Emaar Properties (DFM: EMAAR)
Why Sell: Emaar gained 1.1% on February 24, 2025, amid bullish Gulf market sentiment, but real estate stocks often see quick reversals after earnings-driven spikes. With the DFM up recently, profit-taking could hit this heavyweight (12.31% of the UAE ETF). If it’s lingered near highs (e.g., AED 8.50+) over the past two days without breaking out, it’s a candidate to sell, especially with broader market volatility looming.
Current Trend: Consolidation after a pop.

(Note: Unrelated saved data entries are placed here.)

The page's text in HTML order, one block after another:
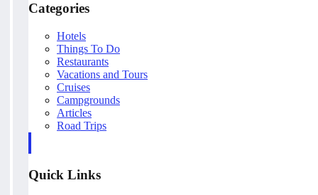
Categories
Hotels
Things To Do
Restaurants
Vacations and Tours
Cruises
Campgrounds
Articles
Road Trips
Quick Links

First Abu Dhabi Bank (ADX: FAB)
Why Sell: FAB’s a giant in the UAE ETF (16.9% weight), but banking stocks have been mixed. Despite a 74.5% drop in provisions boosting profits, as reported on February 24, its price-to-earnings ratio (10.6x) is below the market average (15.5x), hinting at undervaluation but also potential stagnation. If it hasn’t surged past AED 14 in the last two days, momentum might be fading—sell to reallocate into faster movers.
Current Trend: Steady but uninspiring.